Hint: The transaction might succeed if retried.
at org.postgresql.core.v3.QueryExecutorImpl.receiveErrorResponse(QueryExecutorImpl.java:2676) ~[postgresql-42.5.4.jar:42.5.4]
at org.postgresql.core.v3.QueryExecutorImpl.processResults(QueryExecutorImpl.java:2366) ~[postgresql-42.5.4.jar:42.5.4]
at org.postgresql.core.v3.QueryExecutorImpl.execute(QueryExecutorImpl.java:356) ~[postgresql-42.5.4.jar:42.5.4]
at org.postgresql.core.v3.QueryExecutorImpl.execute(QueryExecutorImpl.java:316) ~[postgresql-42.5.4.jar:42.5.4]
at org.postgresql.jdbc.PgConnection.executeTransactionCommand(PgConnection.java:928) ~[postgresql-42.5.4.jar:42.5.4]
at org.postgresql.jdbc.PgConnection.commit(PgConnection.java:950) ~[postgresql-42.5.4.jar:42.5.4]
at com.zaxxer.hikari.pool.ProxyConnection.commit(ProxyConnection.java:387) ~[HikariCP-4.0.3.jar:na]
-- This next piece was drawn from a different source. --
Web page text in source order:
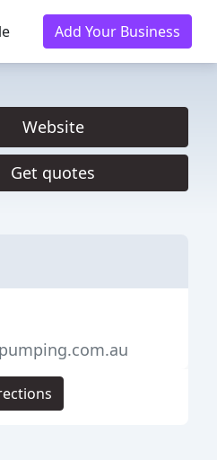
Add Your Business
Website
Get quotes

at com.zaxxer.hikari.pool.HikariProxyConnection.commit(HikariProxyConnection.java) ~[HikariCP-4.0.3.jar:na]
at org.hibernate.resource.jdbc.internal.AbstractLogicalConnectionImplementor.commit(AbstractLogicalConnectionImplementor.java:86) ~[hibernate-core-5.6.15.Final.jar:5.6.15.Final]
... 92 common frames omitted
https://github.com/spring-projects/spring-integration/issues/3733 there are explanations about the error and why it occurs.
The problem was solved a few versions later with PR https://github.com/spring-projects/spring-integration/pull/3782.
(Example; you can upgrade spring-integration-jdbc
in your pom.xml
file to 6.0.9
or upgrade your Spring Boot
version.)
If you want to solve the problem manually in the current version; the solution in the title: How to retry a PostgreSQL serializable transaction with Spring? will work.